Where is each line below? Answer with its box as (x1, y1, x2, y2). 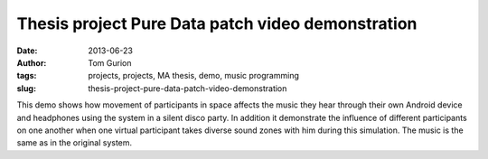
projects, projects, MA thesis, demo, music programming (88, 70, 300, 81)
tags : (16, 70, 37, 81)
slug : (16, 82, 36, 94)
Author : (16, 57, 47, 68)
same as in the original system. (16, 137, 133, 148)
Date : (16, 45, 38, 56)
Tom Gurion (88, 57, 132, 68)
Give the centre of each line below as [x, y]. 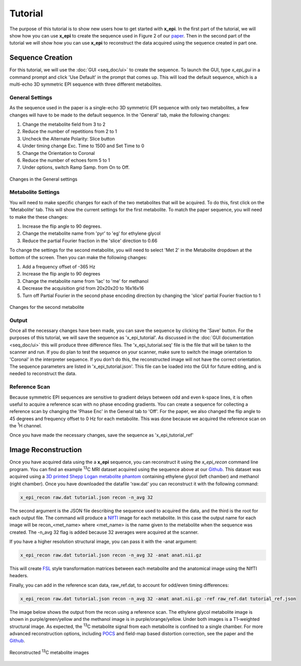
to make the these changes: [39, 217]
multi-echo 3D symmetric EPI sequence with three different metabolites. [86, 84]
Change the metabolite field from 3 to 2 [64, 124]
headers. [19, 576]
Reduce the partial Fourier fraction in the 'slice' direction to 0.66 [90, 241]
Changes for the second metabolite [47, 307]
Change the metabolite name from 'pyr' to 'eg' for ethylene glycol [92, 233]
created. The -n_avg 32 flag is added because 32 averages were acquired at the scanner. [104, 532]
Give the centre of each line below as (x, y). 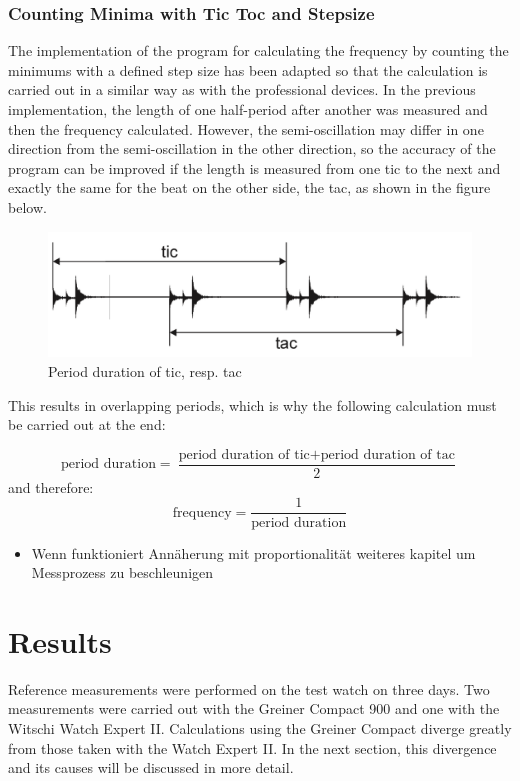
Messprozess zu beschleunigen (122, 572)
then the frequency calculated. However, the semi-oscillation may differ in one (246, 128)
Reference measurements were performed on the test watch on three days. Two (249, 688)
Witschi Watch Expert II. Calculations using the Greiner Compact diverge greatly (260, 728)
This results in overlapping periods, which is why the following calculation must (252, 404)
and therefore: (51, 486)
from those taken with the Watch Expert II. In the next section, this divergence (252, 747)
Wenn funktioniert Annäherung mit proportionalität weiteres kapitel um (253, 552)
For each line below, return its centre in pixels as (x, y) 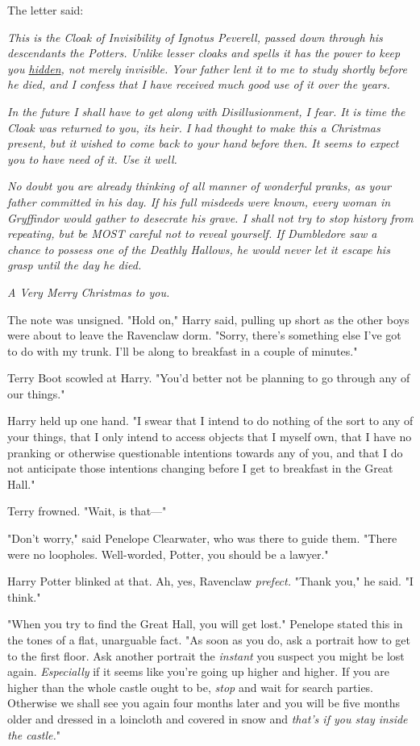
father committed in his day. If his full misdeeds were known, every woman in (199, 201)
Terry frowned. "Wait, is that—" (87, 511)
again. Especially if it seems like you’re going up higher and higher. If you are (199, 671)
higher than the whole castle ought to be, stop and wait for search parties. (191, 687)
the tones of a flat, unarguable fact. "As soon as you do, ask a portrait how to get (209, 640)
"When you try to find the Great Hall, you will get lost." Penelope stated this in (205, 624)
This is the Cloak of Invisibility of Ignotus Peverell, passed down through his (195, 37)
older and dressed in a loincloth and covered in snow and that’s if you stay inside (208, 718)
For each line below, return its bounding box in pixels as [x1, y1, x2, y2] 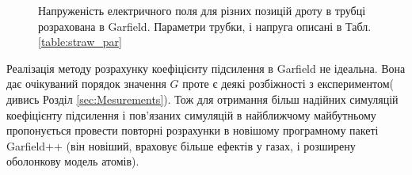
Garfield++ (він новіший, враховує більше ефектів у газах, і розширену [6, 137, 356, 154]
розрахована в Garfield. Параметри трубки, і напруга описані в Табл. [38, 17, 372, 34]
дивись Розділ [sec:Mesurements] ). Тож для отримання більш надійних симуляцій [6, 90, 399, 107]
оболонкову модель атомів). [6, 153, 139, 169]
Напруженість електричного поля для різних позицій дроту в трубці [38, 2, 366, 18]
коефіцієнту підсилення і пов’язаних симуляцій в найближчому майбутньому [6, 106, 376, 123]
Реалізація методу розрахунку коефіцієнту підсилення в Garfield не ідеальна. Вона [6, 59, 406, 76]
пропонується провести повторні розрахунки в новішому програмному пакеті [6, 122, 379, 139]
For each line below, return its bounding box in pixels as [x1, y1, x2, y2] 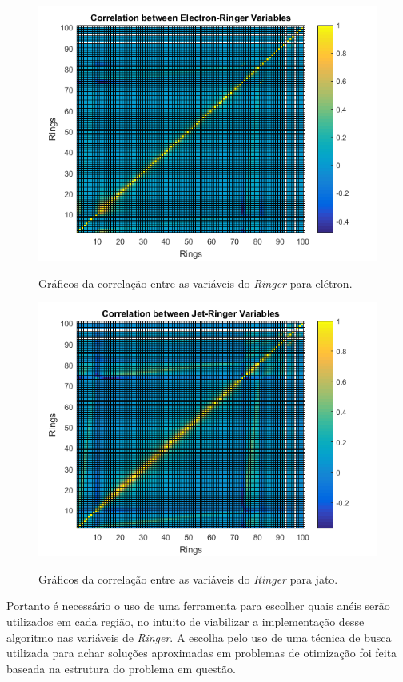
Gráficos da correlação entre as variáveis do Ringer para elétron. [38, 274, 353, 291]
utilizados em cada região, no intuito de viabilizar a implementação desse [6, 612, 365, 629]
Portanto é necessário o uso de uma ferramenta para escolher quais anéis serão [6, 597, 390, 614]
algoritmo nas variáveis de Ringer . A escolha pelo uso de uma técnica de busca [6, 628, 392, 645]
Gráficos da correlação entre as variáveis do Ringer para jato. [38, 570, 338, 587]
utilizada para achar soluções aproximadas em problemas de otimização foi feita [6, 644, 397, 661]
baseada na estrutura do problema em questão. [6, 660, 236, 676]
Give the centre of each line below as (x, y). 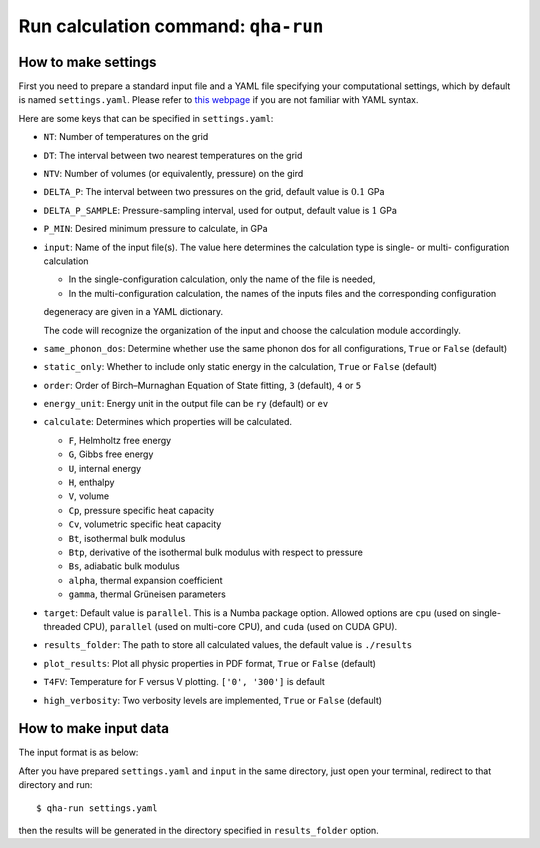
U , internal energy (105, 468)
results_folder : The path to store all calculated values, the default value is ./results (228, 645)
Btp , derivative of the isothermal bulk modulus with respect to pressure (216, 552)
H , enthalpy (91, 482)
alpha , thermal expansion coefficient (145, 580)
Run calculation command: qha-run (171, 26)
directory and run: (55, 785)
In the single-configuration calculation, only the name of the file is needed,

----

REQUIRED WORK
Copy each line above holding "Garfield".

EXERCISE SOLUTION
Garfield++ (він новіший, враховує більше ефектів у газах, і розширену [6, 137, 356, 154]
розрахована в Garfield. Параметри трубки, і напруга описані в Табл. [38, 17, 372, 34]
Реалізація методу розрахунку коефіцієнту підсилення в Garfield не ідеальна. Вона [6, 59, 406, 76]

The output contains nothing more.